I wasn’t prepared to do this, he says. Blinking, recovering himself. Because I didn’t think it would be necessary, but there
is
a final offer available. Six months’ severance with an additional limitation: you can’t work in radio in Baltimore again. No station, nowhere. You’re out of town. I guess that’s not such a dealbreaker for you, is it?

And before you say anything, Winnifred says, beaming again, yes, this
is
hush money, and yes, we
will
sue you if you so much as utter a word out of turn to
anyone
.

Ron pulls at his collar, his Adam’s apple protruding, as if he’s just swallowed a golf ball.

Who wrote the checks, I’m wondering, and how was it disguised? Perhaps Winnifred has political ambitions and a PAC of her own. Who is PureLine Communications, at any rate? If I were the muckraker I’m
pretending to be, this would be the story, and I would be wearing a wire. It all feels so ordinary, so matter-of-fact, this transaction, this yielding up of the comparatively innocent, the unprepared, to the profiteers of this small, small world. Who would have thought that a tiny public radio station you can’t even
get
clearly in half the city would be any kind of a prize? Or, on the other hand, perhaps the scandal is that there is no scandal. BCC needs money. WBCC is underperforming. Winnifred is fulfilling her fiduciary responsibility, and who could say otherwise, if WATB really does become student-run, a low-wattage flight simulator, so to speak? Surely that’s what WBCC was in the beginning. In that case the real scandal is
us
, the eternally subsidized, the overeducated, undermotivated, the preachy, those who hide their resentments in lectures, who think that the world—in the form of a university, a government office, some fragile and temperamental nonprofit—owes us a living.

Kelly, Winnifred says tenderly, reaching across the table to touch my hand, given the circumstances, I’m sure you understand that we need to have your decision before you leave here.

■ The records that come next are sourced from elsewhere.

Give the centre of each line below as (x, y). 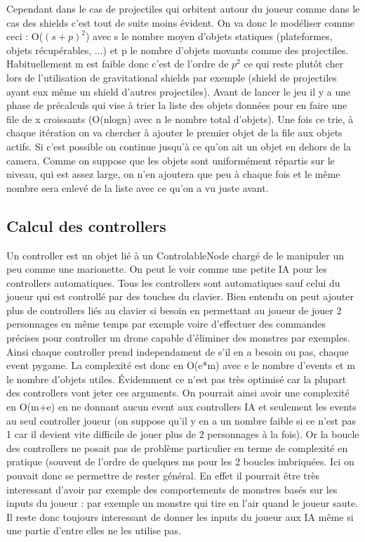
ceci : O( (25, 36)
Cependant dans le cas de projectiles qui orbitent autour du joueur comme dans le (183, 8)
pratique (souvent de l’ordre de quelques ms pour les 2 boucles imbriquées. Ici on (180, 462)
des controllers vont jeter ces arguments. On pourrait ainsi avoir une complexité (178, 393)
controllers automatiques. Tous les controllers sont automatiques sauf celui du (173, 282)
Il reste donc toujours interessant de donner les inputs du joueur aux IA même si (180, 516)
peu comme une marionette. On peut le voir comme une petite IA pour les (167, 269)
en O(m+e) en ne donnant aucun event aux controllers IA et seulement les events (181, 407)
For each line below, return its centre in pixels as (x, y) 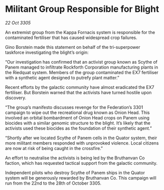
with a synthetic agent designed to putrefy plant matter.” (62, 77)
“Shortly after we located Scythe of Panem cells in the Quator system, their (81, 138)
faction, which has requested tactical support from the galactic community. (81, 163)
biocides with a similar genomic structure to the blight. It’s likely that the (78, 123)
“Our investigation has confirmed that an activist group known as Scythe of (81, 62)
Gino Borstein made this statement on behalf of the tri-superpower (73, 47)
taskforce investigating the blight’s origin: (47, 52)
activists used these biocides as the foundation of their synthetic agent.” (79, 128)
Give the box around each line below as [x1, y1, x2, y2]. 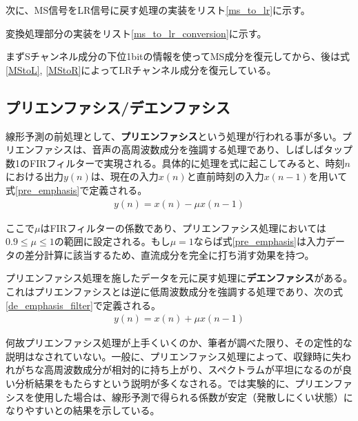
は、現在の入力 [90, 169, 159, 184]
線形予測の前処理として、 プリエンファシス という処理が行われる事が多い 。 [6, 128, 342, 143]
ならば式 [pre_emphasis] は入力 [193, 234, 326, 248]
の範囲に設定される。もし [54, 234, 170, 248]
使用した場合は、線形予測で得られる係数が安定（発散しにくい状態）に [34, 389, 353, 404]
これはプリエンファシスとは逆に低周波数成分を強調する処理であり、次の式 [6, 284, 343, 298]
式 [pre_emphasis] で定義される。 [6, 182, 148, 197]
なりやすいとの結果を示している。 [6, 403, 160, 418]
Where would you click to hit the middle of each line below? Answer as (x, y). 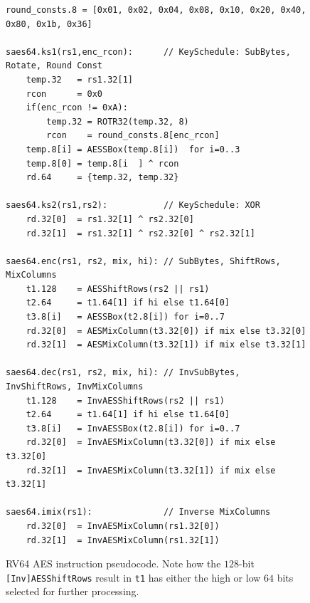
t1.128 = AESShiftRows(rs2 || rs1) (118, 289)
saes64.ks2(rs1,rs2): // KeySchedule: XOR (133, 205)
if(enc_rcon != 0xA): (77, 108)
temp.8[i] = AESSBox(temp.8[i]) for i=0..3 (133, 149)
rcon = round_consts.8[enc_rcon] (133, 136)
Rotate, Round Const (54, 66)
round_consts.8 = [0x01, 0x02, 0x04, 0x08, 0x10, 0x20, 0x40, (156, 10)
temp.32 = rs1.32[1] (79, 79)
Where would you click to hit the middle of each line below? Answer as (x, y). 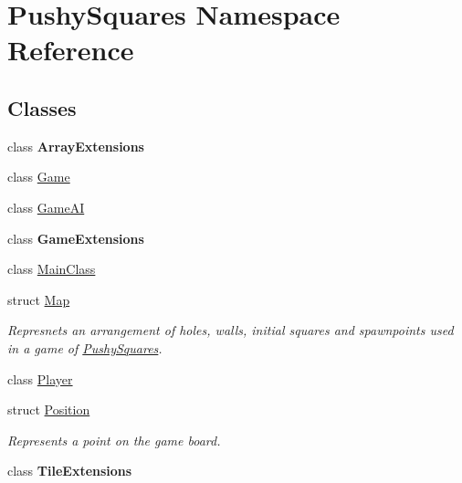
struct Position (49, 409)
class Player (40, 378)
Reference (71, 50)
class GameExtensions (76, 238)
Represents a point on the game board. (114, 440)
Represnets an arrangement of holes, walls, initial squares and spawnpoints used (231, 330)
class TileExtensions (70, 471)
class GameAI (46, 207)
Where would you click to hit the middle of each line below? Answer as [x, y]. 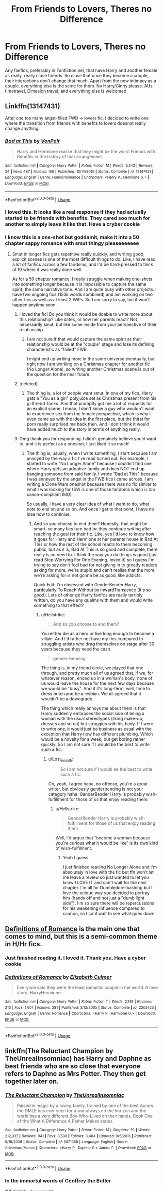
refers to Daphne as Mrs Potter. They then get [75, 1074]
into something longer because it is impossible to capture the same [79, 284]
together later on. [32, 1081]
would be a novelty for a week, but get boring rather [93, 739]
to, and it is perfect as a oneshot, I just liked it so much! [74, 443]
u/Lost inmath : [61, 759]
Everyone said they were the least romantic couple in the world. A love [87, 987]
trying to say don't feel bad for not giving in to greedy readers [96, 565]
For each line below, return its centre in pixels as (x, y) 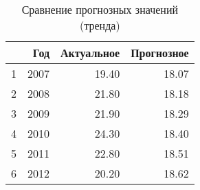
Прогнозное (160, 53)
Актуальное (90, 53)
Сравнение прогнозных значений (100, 9)
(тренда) (100, 25)
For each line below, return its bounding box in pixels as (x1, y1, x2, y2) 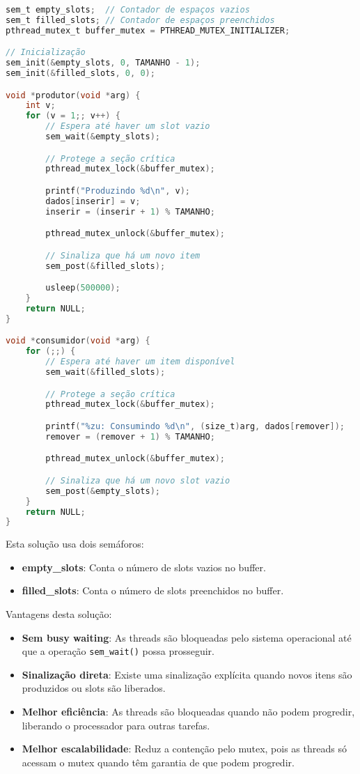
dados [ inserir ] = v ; (45, 196, 141, 206)
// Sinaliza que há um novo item (45, 250, 201, 261)
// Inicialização (6, 47, 86, 58)
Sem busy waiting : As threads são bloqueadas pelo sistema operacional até (22, 630, 352, 644)
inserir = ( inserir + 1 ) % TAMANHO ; (45, 206, 215, 217)
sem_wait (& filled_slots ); (45, 367, 166, 377)
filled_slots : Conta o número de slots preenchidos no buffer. (22, 583, 284, 598)
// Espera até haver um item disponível (45, 357, 235, 367)
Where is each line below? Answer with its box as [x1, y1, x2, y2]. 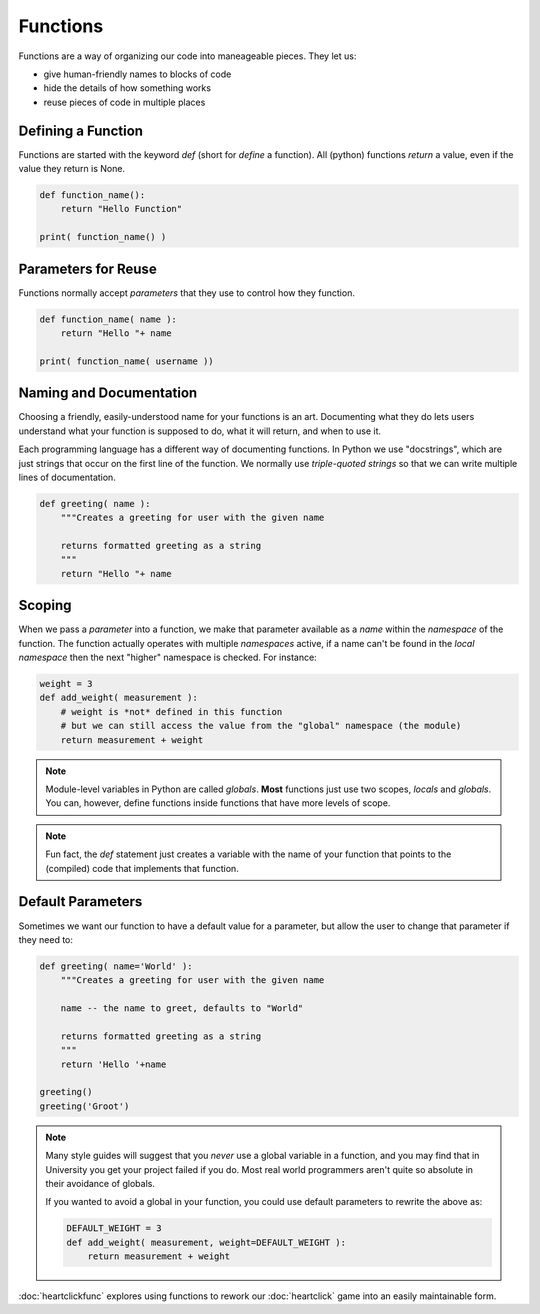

I realize, only now, that no one has offered me coffee, tea, a baked good from the tray, and my stomach is clawing at me to eat. I’ll get something on the way out. Winnifred, I say, I’ll be there, but you’ll do the talking. After that I’ll take the six months. But I’m not signing anything until after I hear
you
tell them what you’ve decided.

Fair enough, Walter says.

Winnifred appears to have risen slightly in her seat, though it may be just a trick of my perception. You
took
the job, she says. I warned you it might be rough going. And now you want to wash your hands. That’s not the mark of a leader.

Winnie, Walter murmurs, you know the man’s right.

I’ll let you work it out, I say, rising. You know my terms. Good to meet you, Ron. Best of luck.

It’s almost as if I could do this, too—I could be a dealmaker, a manipulator. Or is it just a role we all learn, now, watching TV? I walk along Charles Street, trying to remember where I parked, feeling a little dizzy, short-footed, as if I’m leaning over to one side, and slightly shrunken, as if I’ve just shed a skin.